De 50 % à 60 % des terrains du stade Uniprix sont réservés pour les cours et donc indisponibles pour les joueurs occasionnels. Il existe par ailleurs quatre terrains intérieurs publics au complexe Claude-Robillard, mais ils sont ouverts seulement quelques heures par jour. Pour le reste, il faut se tourner vers quatre ou cinq clubs privés qui exigent des abonnements de plusieurs centaines de dollars par année. 

Des centaines de jeunes joueurs privés de cours

Durant le printemps et l'été, 2500 jeunes montréalais suivent des cours dans les terrains extérieurs. Mais l'hiver et l'automne, « il n'y a de la place que pour 185 à 200 » personnes, explique Nicole Nobert, directrice générale de Tennis Montréal. Les autres sont envoyés dans les clubs privés, quand leurs parents peuvent les payer, ou bien ils ne jouent tout simplement pas au tennis.

Nicole Nobert doit faire face au mécontentement des parents et elle se désole de ne pouvoir satisfaire que « 10 % de la demande ». C'est d'autant plus frustrant qu'elle remarque une hausse de l'intérêt pour le tennis « depuis deux ans », particulièrement chez les petites filles, en raison des résultats des jeunes talents canadiens Milos Raonic et Eugénie Bouchard.

La directrice générale de Tennis Montréal affirme avoir fait part à maintes reprises du manque de terrain aux agents de développement de la Ville. « Si on avait un autre stade Uniprix, il serait plein », répète-t-elle.

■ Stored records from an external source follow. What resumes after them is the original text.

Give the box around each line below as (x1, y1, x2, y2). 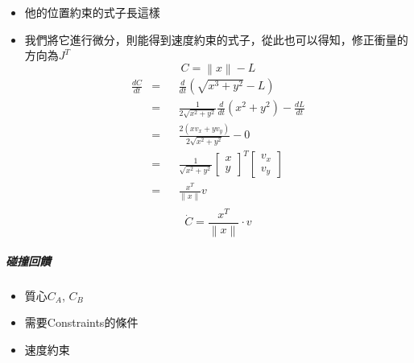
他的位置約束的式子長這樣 (24, 4, 160, 20)
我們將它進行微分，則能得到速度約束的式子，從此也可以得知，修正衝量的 (24, 31, 408, 47)
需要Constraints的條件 (24, 314, 139, 331)

Mais l'information ne semble pas être remontée aux oreilles de Denis Coderre. « À notre connaissance, il n'y a pas de demandes de particuliers ou de groupes organisés afin d'ajouter ce type d'infrastructure. », écrit dans un courriel l'attachée de presse du cabinet du maire et du comité exécutif, Andrée-Anne Toussaint.

L'administration Coderre assure que les installations sportives font partie de ses préoccupations. Mais est-ce le cas pour tous les sports ?

Des millions de dollars pour le baseball

Denis Coderre a dévoilé vendredi un plan d'action de 32 millions de dollars pour développer le baseball à Montréal. 11 millions sont notamment prévus pour la réfection des terrains de balle. 

Le porte-parole de l'opposition officielle pour les sports et les loisirs, Alain Vaillancourt, salue cet investissement, mais il pense qu'il y a « d'énormes besoins dans d'autres sports ». Il évoque un manque d'infrastructures pour l'ultimate frisbee, le soccer, la natation et le tennis. En ce qui concerne le baseball, « on a des terrains, mais pas de jeunes dessus », affirme-t-il. 3500 joueurs de baseball sont recensés à Montréal.

L'attachée de presse Andrée-Anne Toussaint rappelle que la Ville vient de terminer la construction d'un centre de soccer et d'acquérir un centre sportif multifonctionnel dans l'Est.